The records below are to be restated word for word, with their images omitted.

=== PROVIDED INFORMATION ===
----------

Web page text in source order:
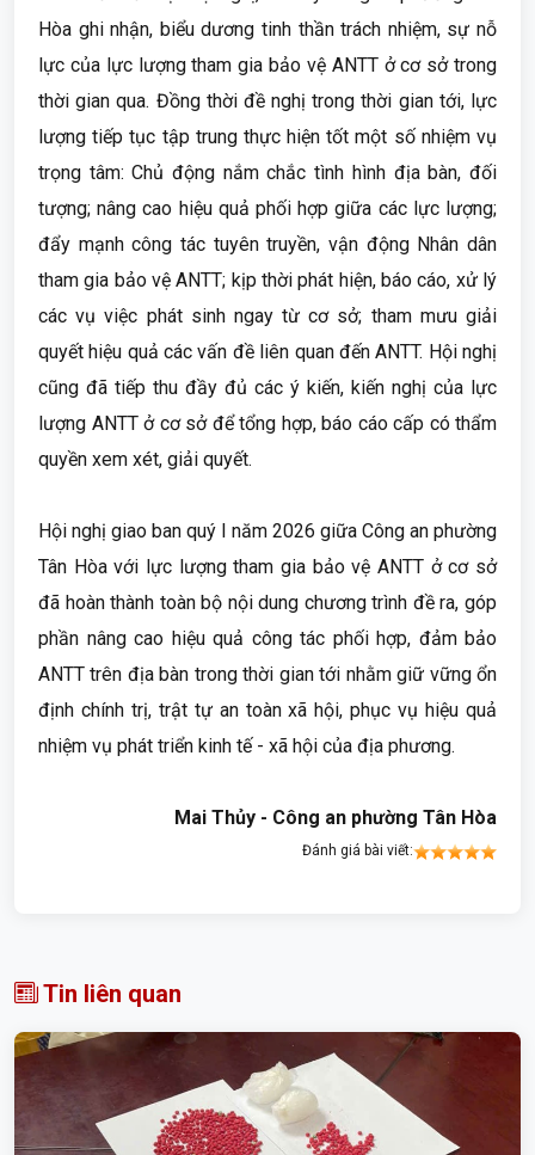
Hòa ghi nhận, biểu dương tinh thần trách nhiệm, sự nỗ
lực của lực lượng tham gia bảo vệ ANTT ở cơ sở trong
thời gian qua. Đồng thời đề nghị trong thời gian tới, lực
lượng tiếp tục tập trung thực hiện tốt một số nhiệm vụ
trọng tâm: Chủ động nắm chắc tình hình địa bàn, đối
tượng; nâng cao hiệu quả phối hợp giữa các lực lượng;
đẩy mạnh công tác tuyên truyền, vận động Nhân dân
tham gia bảo vệ ANTT; kịp thời phát hiện, báo cáo, xử lý
các vụ việc phát sinh ngay từ cơ sở; tham mưu giải
quyết hiệu quả các vấn đề liên quan đến ANTT. Hội nghị
cũng đã tiếp thu đầy đủ các ý kiến, kiến nghị của lực
lượng ANTT ở cơ sở để tổng hợp, báo cáo cấp có thẩm
quyền xem xét, giải quyết.
Hội nghị giao ban quý I năm 2026 giữa Công an phường
Tân Hòa với lực lượng tham gia bảo vệ ANTT ở cơ sở
đã hoàn thành toàn bộ nội dung chương trình đề ra, góp
phần nâng cao hiệu quả công tác phối hợp, đảm bảo
ANTT trên địa bàn trong thời gian tới nhằm giữ vững ổn
định chính trị, trật tự an toàn xã hội, phục vụ hiệu quả
nhiệm vụ phát triển kinh tế - xã hội của địa phương.
Mai Thủy - Công an phường Tân Hòa
Đánh giá bài viết:
Tin liên quan
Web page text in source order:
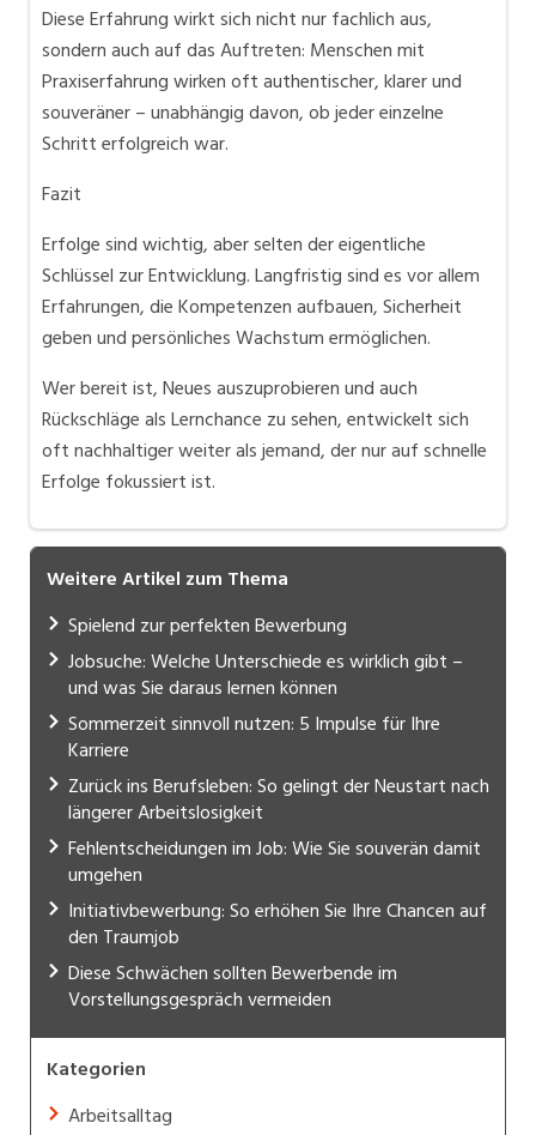
Diese Erfahrung wirkt sich nicht nur fachlich aus,
sondern auch auf das Auftreten: Menschen mit
Praxiserfahrung wirken oft authentischer, klarer und
souveräner – unabhängig davon, ob jeder einzelne
Schritt erfolgreich war.
Fazit
Erfolge sind wichtig, aber selten der eigentliche
Schlüssel zur Entwicklung. Langfristig sind es vor allem
Erfahrungen, die Kompetenzen aufbauen, Sicherheit
geben und persönliches Wachstum ermöglichen.
Wer bereit ist, Neues auszuprobieren und auch
Rückschläge als Lernchance zu sehen, entwickelt sich
oft nachhaltiger weiter als jemand, der nur auf schnelle
Erfolge fokussiert ist.
Weitere Artikel zum Thema
Spielend zur perfekten Bewerbung
Jobsuche: Welche Unterschiede es wirklich gibt –
und was Sie daraus lernen können
Sommerzeit sinnvoll nutzen: 5 Impulse für Ihre
Karriere
Zurück ins Berufsleben: So gelingt der Neustart nach
längerer Arbeitslosigkeit
Fehlentscheidungen im Job: Wie Sie souverän damit
umgehen
Initiativbewerbung: So erhöhen Sie Ihre Chancen auf
den Traumjob
Diese Schwächen sollten Bewerbende im
Vorstellungsgespräch vermeiden
Kategorien
Arbeitsalltag
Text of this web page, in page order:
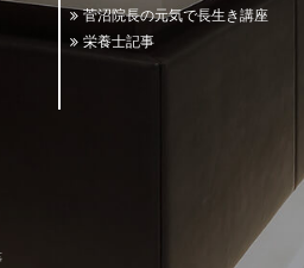
菅沼院長の元気で長生き講座
栄養士記事
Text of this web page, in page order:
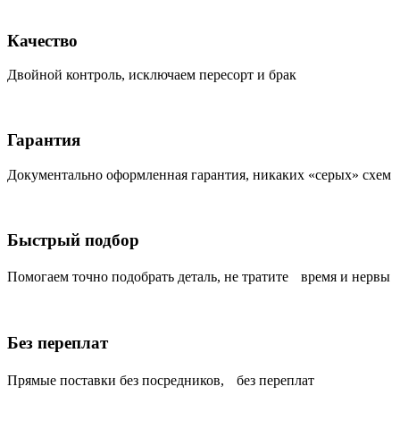
Качество
Двойной контроль, исключаем пересорт и брак
Гарантия
Документально оформленная гарантия, никаких «серых» схем
Быстрый подбор
Помогаем точно подобрать деталь, не тратите время и нервы
Без переплат
Прямые поставки без посредников, без переплат

----------

=== ANSWER TO THE EXERCISE ===
Web page text in source order:
Hòa ghi nhận, biểu dương tinh thần trách nhiệm, sự nỗ
lực của lực lượng tham gia bảo vệ ANTT ở cơ sở trong
thời gian qua. Đồng thời đề nghị trong thời gian tới, lực
lượng tiếp tục tập trung thực hiện tốt một số nhiệm vụ
trọng tâm: Chủ động nắm chắc tình hình địa bàn, đối
tượng; nâng cao hiệu quả phối hợp giữa các lực lượng;
đẩy mạnh công tác tuyên truyền, vận động Nhân dân
tham gia bảo vệ ANTT; kịp thời phát hiện, báo cáo, xử lý
các vụ việc phát sinh ngay từ cơ sở; tham mưu giải
quyết hiệu quả các vấn đề liên quan đến ANTT. Hội nghị
cũng đã tiếp thu đầy đủ các ý kiến, kiến nghị của lực
lượng ANTT ở cơ sở để tổng hợp, báo cáo cấp có thẩm
quyền xem xét, giải quyết.
Hội nghị giao ban quý I năm 2026 giữa Công an phường
Tân Hòa với lực lượng tham gia bảo vệ ANTT ở cơ sở
đã hoàn thành toàn bộ nội dung chương trình đề ra, góp
phần nâng cao hiệu quả công tác phối hợp, đảm bảo
ANTT trên địa bàn trong thời gian tới nhằm giữ vững ổn
định chính trị, trật tự an toàn xã hội, phục vụ hiệu quả
nhiệm vụ phát triển kinh tế - xã hội của địa phương.
Mai Thủy - Công an phường Tân Hòa
Đánh giá bài viết:
Tin liên quan
Web page text in source order:
Diese Erfahrung wirkt sich nicht nur fachlich aus,
sondern auch auf das Auftreten: Menschen mit
Praxiserfahrung wirken oft authentischer, klarer und
souveräner – unabhängig davon, ob jeder einzelne
Schritt erfolgreich war.
Fazit
Erfolge sind wichtig, aber selten der eigentliche
Schlüssel zur Entwicklung. Langfristig sind es vor allem
Erfahrungen, die Kompetenzen aufbauen, Sicherheit
geben und persönliches Wachstum ermöglichen.
Wer bereit ist, Neues auszuprobieren und auch
Rückschläge als Lernchance zu sehen, entwickelt sich
oft nachhaltiger weiter als jemand, der nur auf schnelle
Erfolge fokussiert ist.
Weitere Artikel zum Thema
Spielend zur perfekten Bewerbung
Jobsuche: Welche Unterschiede es wirklich gibt –
und was Sie daraus lernen können
Sommerzeit sinnvoll nutzen: 5 Impulse für Ihre
Karriere
Zurück ins Berufsleben: So gelingt der Neustart nach
längerer Arbeitslosigkeit
Fehlentscheidungen im Job: Wie Sie souverän damit
umgehen
Initiativbewerbung: So erhöhen Sie Ihre Chancen auf
den Traumjob
Diese Schwächen sollten Bewerbende im
Vorstellungsgespräch vermeiden
Kategorien
Arbeitsalltag
Text of this web page, in page order:
菅沼院長の元気で長生き講座
栄養士記事
Text of this web page, in page order:
Качество
Двойной контроль, исключаем пересорт и брак
Гарантия
Документально оформленная гарантия, никаких «серых» схем
Быстрый подбор
Помогаем точно подобрать деталь, не тратите время и нервы
Без переплат
Прямые поставки без посредников, без переплат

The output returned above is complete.